If you look closely through the garbage that carpets Dead Horse Bay, you can actually find equine remains. But these water-worn vertebrae and dislocated sockets aren’t some quirk of the ecosystem. The marshland — situated on the western shore of Brooklyn’s Barren Island — got its morbid moniker after local horse-rendering plants began dumping leftover bones there in the 1850s.

It’s also been called “bottle beach” in recent decades due to the mantle of mostly glassware that has swept ashore from a nearby 1920s landfill project. Besides the stray Bud Light Lime, most of the flotsam and jetsam date back to the 1950s and earlier.

Of course one era’s junk can be another’s treasure, or at least our staff hoped so during a recent field trip. Summer fellow Yvette Cabrera pitched the idea for a photo essay after she’d salvaged serving trays, utensils and mostly intact glass jars on a trip with friends. Our team agreed that the prospect of functional housewares washed up on a semi-obscure, nearby beach seemed like visual storytelling gold.

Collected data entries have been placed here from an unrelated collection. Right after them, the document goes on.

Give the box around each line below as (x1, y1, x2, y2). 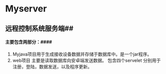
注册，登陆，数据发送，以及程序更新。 (12, 63, 92, 69)
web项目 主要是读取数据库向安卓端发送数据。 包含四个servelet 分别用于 (12, 57, 161, 63)
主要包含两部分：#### (5, 39, 52, 45)
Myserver (5, 3, 47, 14)
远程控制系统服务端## (5, 24, 74, 32)
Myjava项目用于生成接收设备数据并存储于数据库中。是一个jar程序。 (12, 51, 152, 57)
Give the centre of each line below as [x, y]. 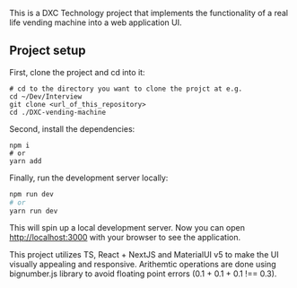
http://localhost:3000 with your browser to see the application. [125, 238]
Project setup [48, 51]
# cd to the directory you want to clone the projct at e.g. [126, 89]
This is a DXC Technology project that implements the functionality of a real [149, 13]
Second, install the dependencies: [72, 128]
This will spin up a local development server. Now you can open [127, 228]
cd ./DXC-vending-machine [57, 112]
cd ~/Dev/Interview [46, 96]
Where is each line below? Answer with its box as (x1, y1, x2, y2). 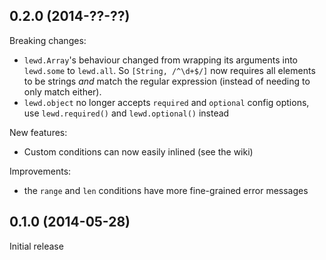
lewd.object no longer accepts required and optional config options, (23, 96, 310, 108)
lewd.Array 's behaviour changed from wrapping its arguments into (23, 54, 299, 66)
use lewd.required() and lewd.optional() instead (23, 107, 230, 119)
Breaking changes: (9, 34, 87, 46)
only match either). (23, 85, 102, 98)
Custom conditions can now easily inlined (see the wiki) (23, 145, 254, 158)
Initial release (9, 240, 64, 252)
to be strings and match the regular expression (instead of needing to (23, 75, 311, 87)
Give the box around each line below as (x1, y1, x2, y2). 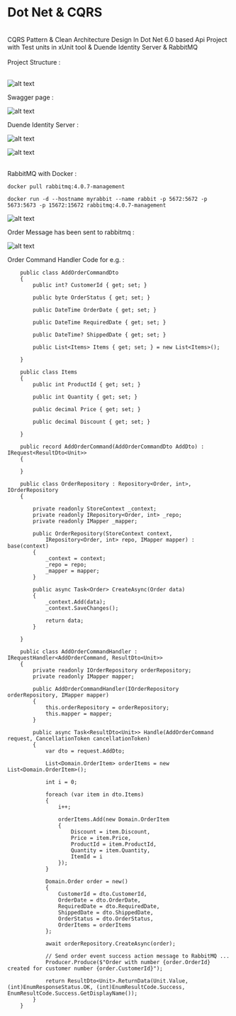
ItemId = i (70, 853, 103, 860)
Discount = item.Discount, (70, 828, 151, 835)
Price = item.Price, (70, 834, 132, 841)
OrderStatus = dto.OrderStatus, (57, 915, 154, 922)
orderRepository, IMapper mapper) (7, 692, 110, 699)
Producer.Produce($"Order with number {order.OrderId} (45, 958, 211, 966)
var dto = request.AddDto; (45, 747, 125, 755)
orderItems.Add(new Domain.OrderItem (57, 816, 170, 823)
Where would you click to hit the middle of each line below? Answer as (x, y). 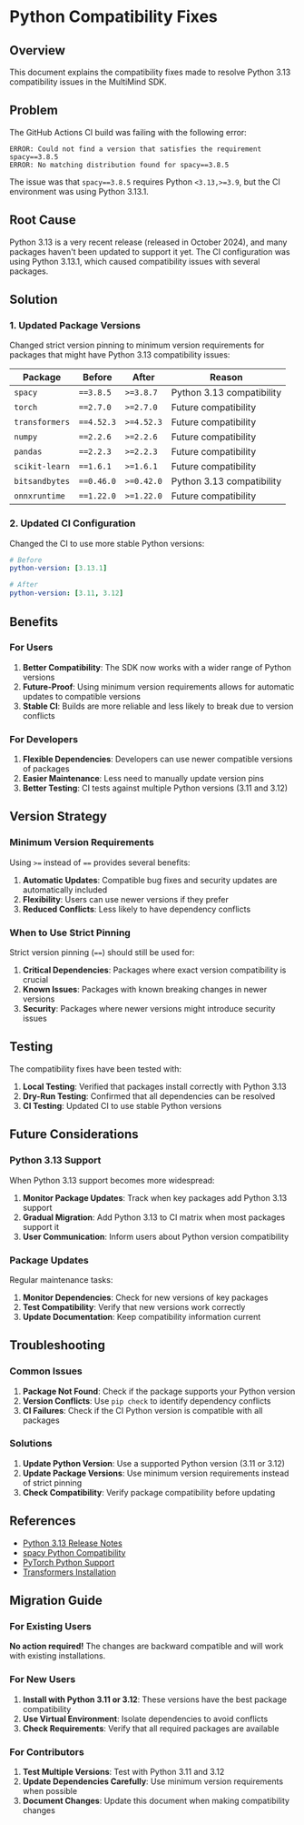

The findings, which will run in our next issue, aren’t typical lifestyle magazine material. They’re trash, to be sure, but they’re also food-and-drink-related time capsules, chock-full of our local past (as well as acrid sludge and live crabs, as we soon discovered). The antiquarian who agreed to demystify our wares — and who we found after over 10 others turned us down — said it best: “It is junk. That’s what it is. But it’s junk that’s part of our history … [it tells] a story.”

Ariel Lauren Wilson

Lauren is the former editor-in-chief of Edible Manhattan and Edible Brooklyn.